Discussion in 'Journalism topics only' started by black dude with pompano, Aug 31, 2010.

  1. http://blogs.knoxnews.com/editor/2010/08/dooleys_rewarding_of_reporters.shtml

    Does anyone else find it odd that the one daily newspaper reporter in the group was apparently untroubled by this arrangement?
  2. writingump

    writingump Member

    Dooley's a nice guy but he's also a Nick Saban disciple, which means the media is kept at arm's length at all times. He is just nicer about it than most Saban/Belichick guys. And no, I don't think this is good.
  3. CR19

    CR19 Member

    What defines how a reporter is "respectful" to the team? Does it mean they treat team officials professionally, or does it mean the reporters suck up to Dooley?
  4. SixToe

    SixToe Active Member

    That's terrible.

    "You've been good little boys and girls during training camp, so here's your lollipop ... a scrimmage! Yea!"
  5. Stitch

    Stitch Active Member

    I can imagine the great stories that come out of those scrimmages. "Jimmy Wideout looked sharp catching that wide-open 10-yard pass."
  6. JoelHammond

    JoelHammond Member

    The comments go back and forth, but the ones that support "CDD" -- Coach Derek Dooley, I surmise -- are disturbing.
  7. dooley_womack1

    dooley_womack1 Well-Known Member

    I gotta do what I gotta do
  8. Point of Order

    Point of Order Active Member

    What a douchebag.
  9. Ace

    Ace Well-Known Member

    If I were the beat writer, I would have no qualms about sticking up for the right to attend the "mock game."

    But I would not go under those terms.

    If Dooley just agreed to let those reporters in and didn't give any reason, that's one thing.

    But the pat on the head from the coach is pathetic.
  10. accguy

    accguy Member

    I think anybody who has been on a college beat for a while has had some sort of exposure to this, but likely not as public.

    If you do a good job, are fair and are professional, you might get a call from an assistant coach or a SID saying to come to practice. If you might ask the SID for some special access for a story and have it granted. You might call the coach at home when something is going down and get a phone call returned while one of the other beat writers doesn't.

    It's called working the beat. It's the reality.

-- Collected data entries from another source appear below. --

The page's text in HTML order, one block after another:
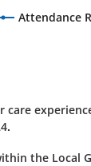
Attendance
the Local
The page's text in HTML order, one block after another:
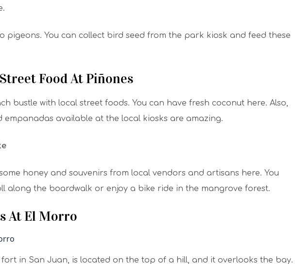
pigeons. You can collect bird seed from the park kiosk and feed these
Food At Piñones
bustle with local street foods. You can have fresh coconut here. Also,
available at the local kiosks are amazing.
honey and souvenirs from local vendors and artisans here. You
along the boardwalk or enjoy a bike ride in the mangrove forest.
At El Morro
fort in San Juan, is located on the top of a hill, and it overlooks the bay.
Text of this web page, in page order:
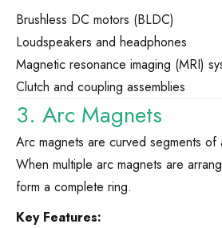
Brushless DC motors (BLDC)
Loudspeakers and headphones
Magnetic resonance imaging (MRI)
Clutch and coupling assemblies
3. Arc Magnets
Arc magnets are curved segments of
When multiple arc magnets are
form a complete ring.
Key Features:
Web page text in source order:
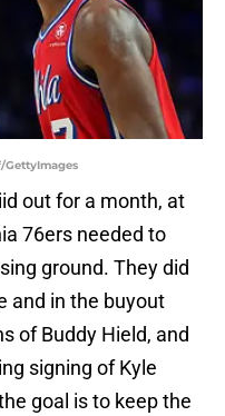
GettyImages
out for a month, at
76ers needed to
ground. They did
and in the buyout
of Buddy Hield, and
signing of Kyle
goal is to keep the
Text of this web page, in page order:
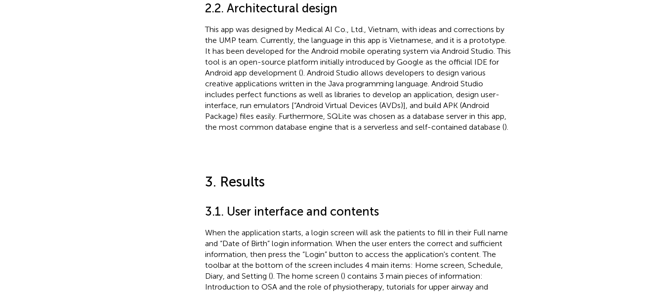
2.2. Architectural design
This app was designed by Medical AI Co., Ltd., Vietnam, with ideas and corrections by
the UMP team. Currently, the language in this app is Vietnamese, and it is a prototype.
It has been developed for the Android mobile operating system via Android Studio. This
tool is an open-source platform initially introduced by Google as the official IDE for
Android app development (). Android Studio allows developers to design various
creative applications written in the Java programming language. Android Studio
includes perfect functions as well as libraries to develop an application, design user-
interface, run emulators [“Android Virtual Devices (AVDs)], and build APK (Android
Package) files easily. Furthermore, SQLite was chosen as a database server in this app,
the most common database engine that is a serverless and self-contained database ().
3. Results
3.1. User interface and contents
When the application starts, a login screen will ask the patients to fill in their Full name
and “Date of Birth” login information. When the user enters the correct and sufficient
information, then press the “Login” button to access the application's content. The
toolbar at the bottom of the screen includes 4 main items: Home screen, Schedule,
Diary, and Setting (). The home screen () contains 3 main pieces of information:
Introduction to OSA and the role of physiotherapy, tutorials for upper airway and
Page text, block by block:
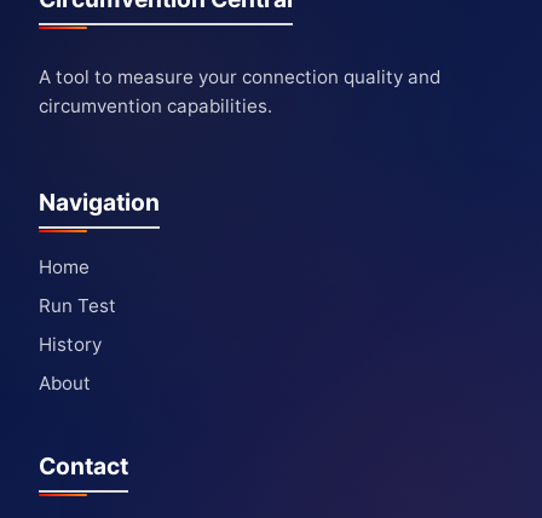
A tool to measure your connection quality and
circumvention capabilities.
Navigation
Home
Run Test
History
About
Contact
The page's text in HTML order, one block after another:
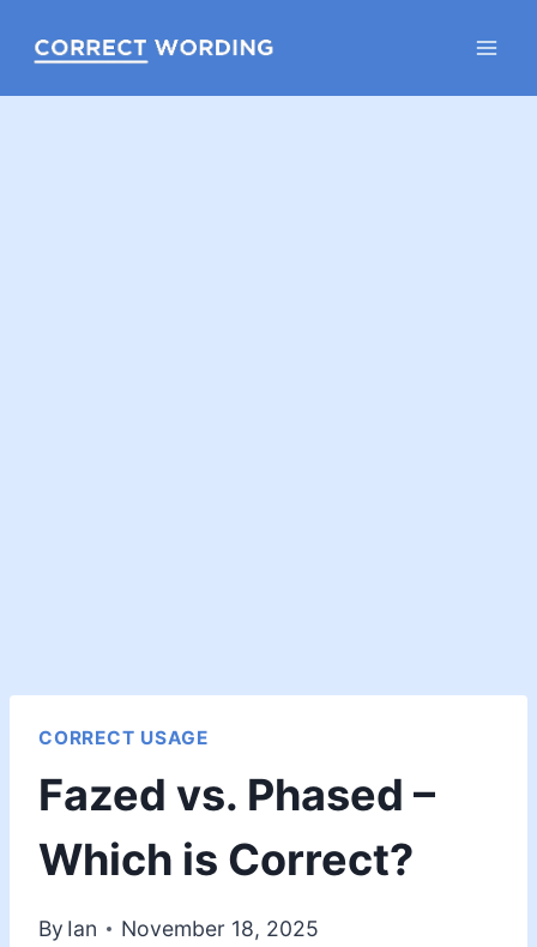
CORRECT USAGE
Fazed vs. Phased –
Which is Correct?
By Ian November 18, 2025
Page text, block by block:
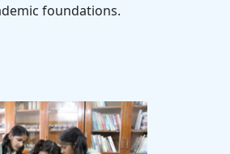
foundations.
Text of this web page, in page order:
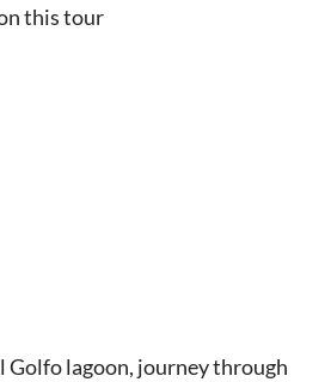
this tour
Golfo lagoon, journey through
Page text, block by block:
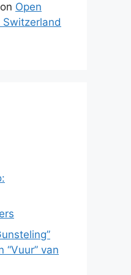
on Open
Switzerland
“Vuur” van
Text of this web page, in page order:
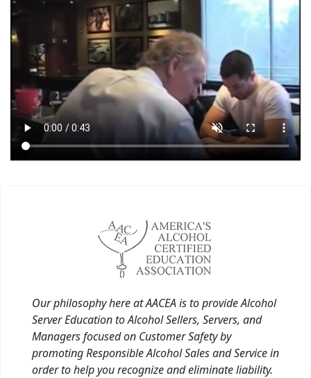
Our philosophy here at AACEA is to provide Alcohol
Server Education to Alcohol Sellers, Servers, and
Managers focused on Customer Safety by
promoting Responsible Alcohol Sales and Service in
order to help you recognize and eliminate liability.
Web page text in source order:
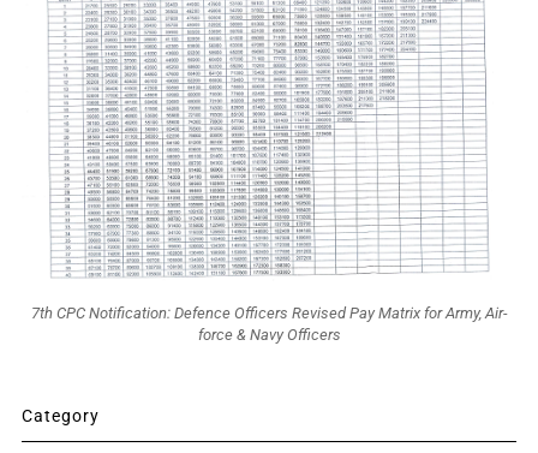
7th CPC Notification: Defence Officers Revised Pay Matrix for Army, Air-
force & Navy Officers
Category
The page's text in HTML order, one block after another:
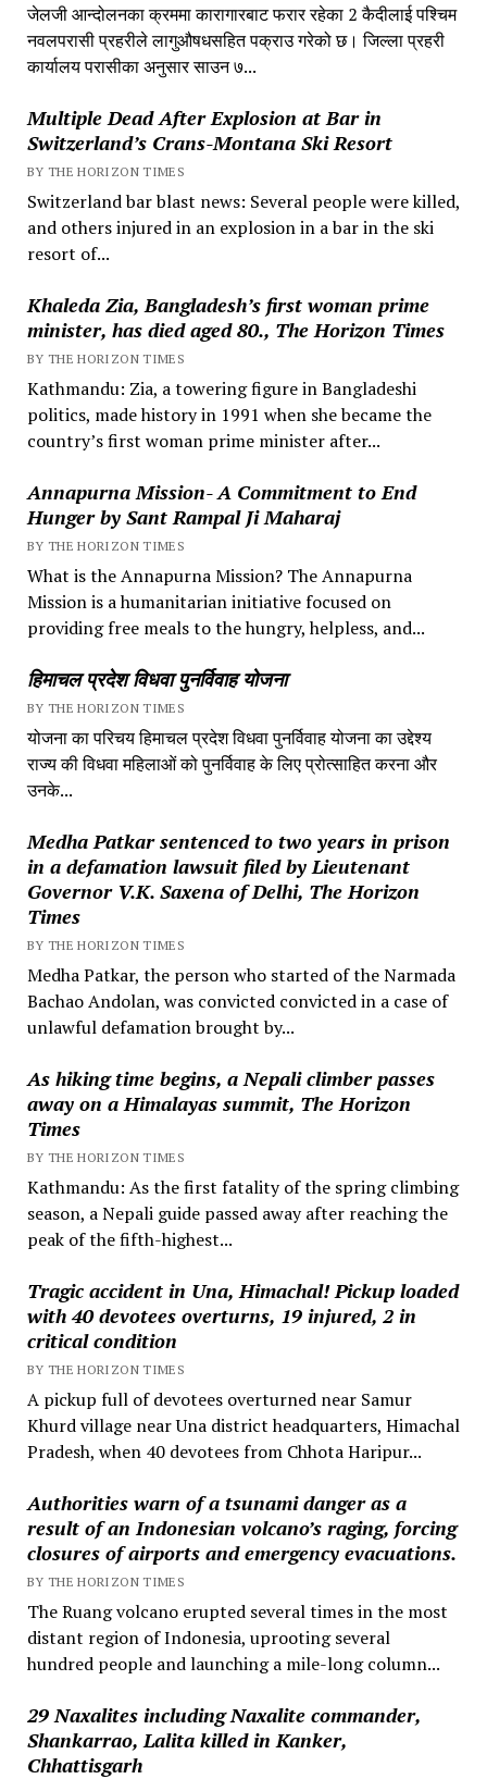
जेलजी आन्दोलनका क्रममा कारागारबाट फरार रहेका 2 कैदीलाई पश्चिम
नवलपरासी प्रहरीले लागुऔषधसहित पक्राउ गरेको छ। जिल्ला प्रहरी
कार्यालय परासीका अनुसार साउन ७...
Multiple Dead After Explosion at Bar in
Switzerland’s Crans-Montana Ski Resort
BY THE HORIZON TIMES
Switzerland bar blast news: Several people were killed,
and others injured in an explosion in a bar in the ski
resort of...
Khaleda Zia, Bangladesh’s first woman prime
minister, has died aged 80., The Horizon Times
BY THE HORIZON TIMES
Kathmandu: Zia, a towering figure in Bangladeshi
politics, made history in 1991 when she became the
country’s first woman prime minister after...
Annapurna Mission- A Commitment to End
Hunger by Sant Rampal Ji Maharaj
BY THE HORIZON TIMES
What is the Annapurna Mission? The Annapurna
Mission is a humanitarian initiative focused on
providing free meals to the hungry, helpless, and...
हिमाचल प्रदेश विधवा पुनर्विवाह योजना
BY THE HORIZON TIMES
योजना का परिचय हिमाचल प्रदेश विधवा पुनर्विवाह योजना का उद्देश्य
राज्य की विधवा महिलाओं को पुनर्विवाह के लिए प्रोत्साहित करना और
उनके...
Medha Patkar sentenced to two years in prison
in a defamation lawsuit filed by Lieutenant
Governor V.K. Saxena of Delhi, The Horizon
Times
BY THE HORIZON TIMES
Medha Patkar, the person who started of the Narmada
Bachao Andolan, was convicted convicted in a case of
unlawful defamation brought by...
As hiking time begins, a Nepali climber passes
away on a Himalayas summit, The Horizon
Times
BY THE HORIZON TIMES
Kathmandu: As the first fatality of the spring climbing
season, a Nepali guide passed away after reaching the
peak of the fifth-highest...
Tragic accident in Una, Himachal! Pickup loaded
with 40 devotees overturns, 19 injured, 2 in
critical condition
BY THE HORIZON TIMES
A pickup full of devotees overturned near Samur
Khurd village near Una district headquarters, Himachal
Pradesh, when 40 devotees from Chhota Haripur...
Authorities warn of a tsunami danger as a
result of an Indonesian volcano’s raging, forcing
closures of airports and emergency evacuations.
BY THE HORIZON TIMES
The Ruang volcano erupted several times in the most
distant region of Indonesia, uprooting several
hundred people and launching a mile-long column...
29 Naxalites including Naxalite commander,
Shankarrao, Lalita killed in Kanker,
Chhattisgarh
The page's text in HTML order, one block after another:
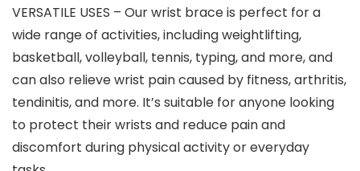
VERSATILE USES – Our wrist brace is perfect for a
wide range of activities, including weightlifting,
basketball, volleyball, tennis, typing, and more, and
can also relieve wrist pain caused by fitness, arthritis,
tendinitis, and more. It’s suitable for anyone looking
to protect their wrists and reduce pain and
discomfort during physical activity or everyday
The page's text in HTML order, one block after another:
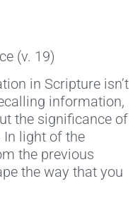
(v. 19)
in Scripture isn’t
information,
the significance of
In light of the
the previous
the way that you
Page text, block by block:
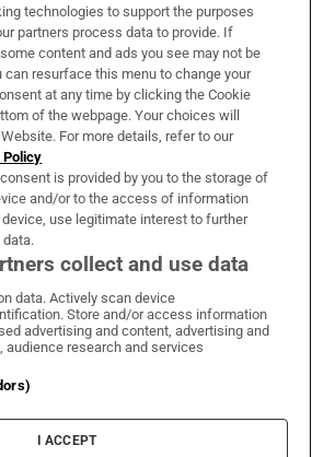
& Services
Times on WhatsApp
Irish Times on Facebook
Irish Times on X
Irish Times on LinkedIn
Irish Times on Instagram
Terms & Conditions
Privacy Policy
Cookie Information
Cookie Settings
technologies to support the purposes
partners process data to provide. If
content and ads you see may not be
can resurface this menu to change your
at any time by clicking the Cookie
of the webpage. Your choices will
For more details, refer to our
Policy
is provided by you to the storage of
and/or to the access of information
use legitimate interest to further
data.
collect and use data
data. Actively scan device
Store and/or access information
advertising and content, advertising and
audience research and services
I ACCEPT
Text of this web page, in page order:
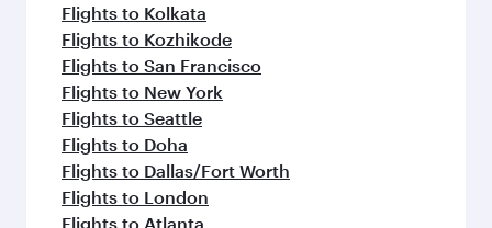
Flights to Kolkata
Flights to Kozhikode
Flights to San Francisco
Flights to New York
Flights to Seattle
Flights to Doha
Flights to Dallas/Fort Worth
Flights to London
Flights to Atlanta
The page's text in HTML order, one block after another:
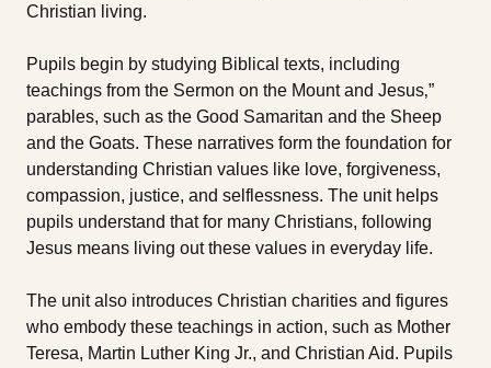
Christian living.
Pupils begin by studying Biblical texts, including
teachings from the Sermon on the Mount and Jesus‚”
parables, such as the Good Samaritan and the Sheep
and the Goats. These narratives form the foundation for
understanding Christian values like love, forgiveness,
compassion, justice, and selflessness. The unit helps
pupils understand that for many Christians, following
Jesus means living out these values in everyday life.
The unit also introduces Christian charities and figures
who embody these teachings in action, such as Mother
Teresa, Martin Luther King Jr., and Christian Aid. Pupils
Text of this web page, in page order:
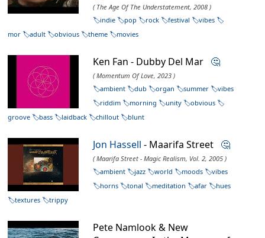
( The Age Of The Understatement, 2008 )
indie
pop rock festival
vibes
mor
adult obvious theme movies
Ken Fan - Dubby Del Mar 🤔
( Momentum Of Love, 2023 )
ambient
dub organ summer
vibes
riddim
morning unity
obvious
groove
bass laidback chillout blunt
Jon Hassell - Maarifa Street 🤔
( Maarifa Street - Magic Realism, Vol. 2, 2005 )
ambient
jazz world moods
vibes
horns
tonal meditation afar
hues
textures
trippy
Pete Namlook & New
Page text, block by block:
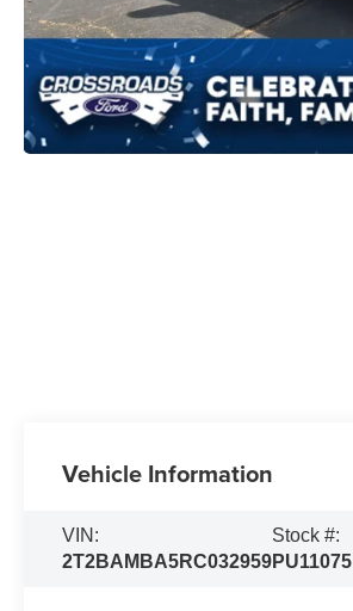
Vehicle Information
VIN:
2T2BAMBA5RC032959
Stock #:
PU11075
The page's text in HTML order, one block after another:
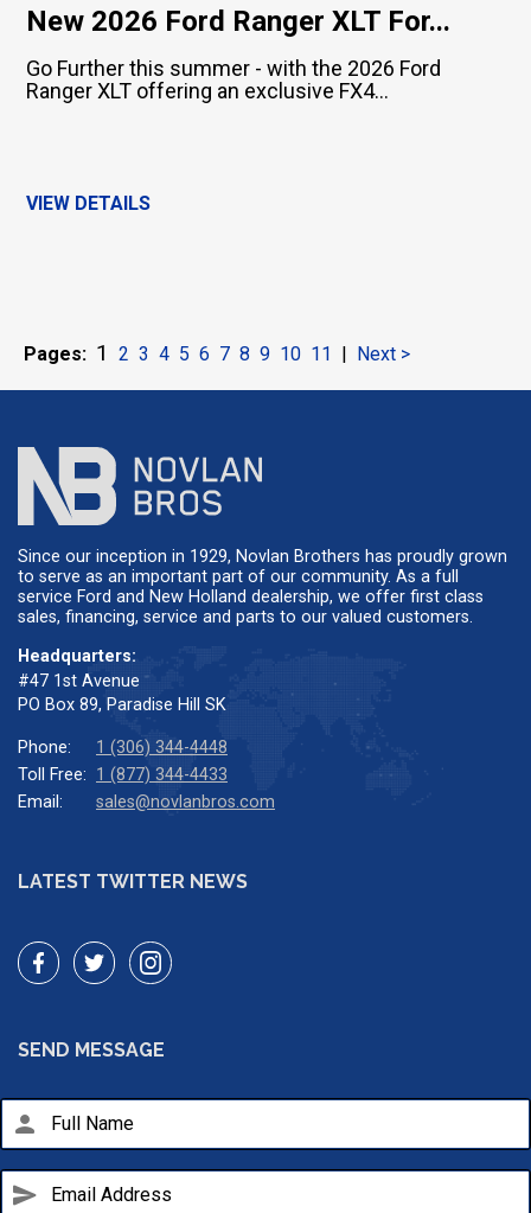
New 2026 Ford Ranger XLT For...
Go Further this summer - with the 2026 Ford
Ranger XLT offering an exclusive FX4...
VIEW DETAILS
Pages: 1 2 3 4 5 6 7 8 9 10 11 | Next >
Since our inception in 1929, Novlan Brothers has proudly grown
to serve as an important part of our community. As a full
service Ford and New Holland dealership, we offer first class
sales, financing, service and parts to our valued customers.
Headquarters:
#47 1st Avenue
PO Box 89, Paradise Hill SK
Phone:
1 (306) 344-4448
Toll Free: 1 (877) 344-4433
Email:
sales@novlanbros.com
LATEST TWITTER NEWS
SEND MESSAGE
person
send
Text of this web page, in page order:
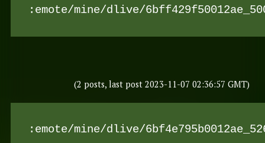
:emote/mine/dlive/
(2 posts, last post 2023-11-07 02:36:57 GMT)
:emote/mine/dlive/

    Now would it have been better if there wasn't a public proclamation about this? Probably. But the reality of life on a beat is that if you show up all the time, you are fair and you aren't a d-bag, sometimes you get things thrown in your direction that help you.

    Here's an example: I was new on a beat where access is traditionally pretty tight. When we got to basketball season and I got off to a fine start with the coach, I asked the SID to see if I could attend a practice or two to get a sense of how the staff worked, what they emphasized, etc. The coach was cool with it and I went to a couple of practices over the semester break. At one of these practices, a starter (not a star, but a solid player) got hurt. I was there, I asked the coach about it afterwards and it was a scoop.
  11. I don't disagree with most of the above, but the fact is there was a public proclamation and it does make one wonder whether a dogged, aggressive reporter would get an invite over the fanboy contingent.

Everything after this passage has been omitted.